D. We'll Cultivate Habits of Holiness
When we see God's holiness, we are motivated to become holy ourselves. In 1st Peter, Peter says in several ways that because God is holy, we likewise ought to be holy. Look at 1st Peter 1:15-16 2:5, 9 (read). "But just as He who called you is holy, so be holy in all you do for it is written 'Be holy, because I am holy.'" 1st Peter 2:5 says that we're "being built into a spiritual house to be a holy priesthood, offering spiritual sacrifices acceptable to God through Jesus Christ." And we're also referred to in 1st Peter 2:9 as "a holy nation." We cannot be as holy as God, but we are to allow the Holy Spirit to work in our lives in such a way so as to set us apart from this world as He is set apart as He is holy, we are to be holy. There used to be a doctrine in the Christian church in America called "separation", which emphasized the believer's separateness from the world. That can easily become a kind of legalism, and we see that danger all over the place. One group sees it as wearing a certain type of clothing and only associating with certain people. Another group sees holiness as conforming to a certain set of rules - their set, of course.

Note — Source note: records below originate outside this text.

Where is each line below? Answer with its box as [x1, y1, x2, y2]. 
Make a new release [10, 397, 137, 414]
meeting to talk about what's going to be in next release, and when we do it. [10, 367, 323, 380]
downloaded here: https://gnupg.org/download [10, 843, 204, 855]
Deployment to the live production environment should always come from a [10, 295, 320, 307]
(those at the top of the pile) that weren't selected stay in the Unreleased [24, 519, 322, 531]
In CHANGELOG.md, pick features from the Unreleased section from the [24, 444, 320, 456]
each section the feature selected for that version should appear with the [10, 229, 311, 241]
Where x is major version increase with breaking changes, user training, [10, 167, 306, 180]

I like what Dr Warren Wiersbe wrote about holiness: "One of the essential differences between mere outward piety and true holiness is that piety makes you conform to a system, while true holiness conforms you to Christ and develops your own individuality." One is outward the other is inward.

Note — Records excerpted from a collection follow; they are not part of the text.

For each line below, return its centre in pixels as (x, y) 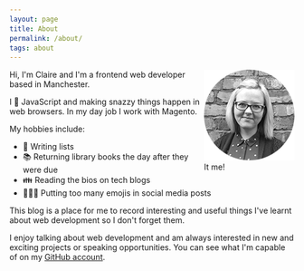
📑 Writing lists (48, 147)
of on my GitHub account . (57, 257)
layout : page (34, 19)
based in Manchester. (50, 84)
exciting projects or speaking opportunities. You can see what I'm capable (147, 247)
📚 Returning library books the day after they (105, 157)
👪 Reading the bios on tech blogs (86, 180)
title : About (34, 29)

The more we grasp the holiness of God, and the more we expose ourselves to meeting with God in prayer and worship and through the scriptures, the more the Holy Spirit transforms us from the inside out so that we become like Jesus Christ us to be, not like some person or denomination wants us to be.

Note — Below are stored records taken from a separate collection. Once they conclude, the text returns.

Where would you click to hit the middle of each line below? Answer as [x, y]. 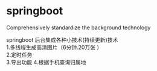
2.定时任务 [19, 54]
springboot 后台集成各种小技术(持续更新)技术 [62, 39]
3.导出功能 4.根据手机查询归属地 [46, 62]
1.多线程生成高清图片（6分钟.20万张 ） [54, 47]
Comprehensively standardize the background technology [78, 27]
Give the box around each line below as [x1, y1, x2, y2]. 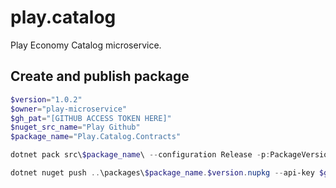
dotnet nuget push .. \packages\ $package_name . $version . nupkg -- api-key [10, 168, 315, 178]
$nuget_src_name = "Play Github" [10, 122, 141, 133]
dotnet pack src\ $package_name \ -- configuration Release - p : [10, 150, 271, 160]
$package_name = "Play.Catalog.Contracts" [10, 132, 182, 142]
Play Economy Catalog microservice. [10, 39, 162, 51]
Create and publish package [10, 68, 190, 85]
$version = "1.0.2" [10, 94, 83, 105]
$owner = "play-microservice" [10, 104, 128, 114]

Finally, the better we understand the holiness of God, the more…
E. We'll Be Like Him
When we see God's holiness, it makes us look forward to the day when we will be like Him. I don't know about you but I'm looking forward to the day when God completes this transaction of salvation and I get a glorified body. Even though you or I will never be as holy as Christ in this life, the day is coming when God is going to give us glorified bodies. Look at 1st John 2:28 - 3:3 (read). [28And now, dear children, continue in him, so that when he appears we may be confident and unashamed before him at his coming. 29If you know that he is righteous, you know that everyone who does what is right has been born of him. 1How great is the love the Father has lavished on us, that we should be called children of God! And that is what we are! The reason the world does not know us is that it did not know him. 2Dear friends, now we are children of God, and what we will be has not yet been made known. But we know that when he appears, we shall be like him, for we shall see him as he is. 3Everyone who has this hope in him purifies himself, just as he is pure.] John said, "We shall be like Him, for we shall see Him as He is" (3:2). Since someday you and I are going to be like him, there ought to be a desire in our hearts right now to be like Him. We will become as whole and beautiful as Christ Himself, that beauty being defined as the absence of sin and therefore, the full realization and experience of holiness. God says that we have an active part in that right now. And if anything happens, it's due only to the grace of God at work in our lives - nothing else.
I hope you're looking forward to the day when you will see Christ and be like Him. That all begins with seeing your need for His Cross, your need to swap your "un-holiness" for His holiness. If you've never done so, that's a step you can take today by putting your faith in Christ for the forgiveness of your sins.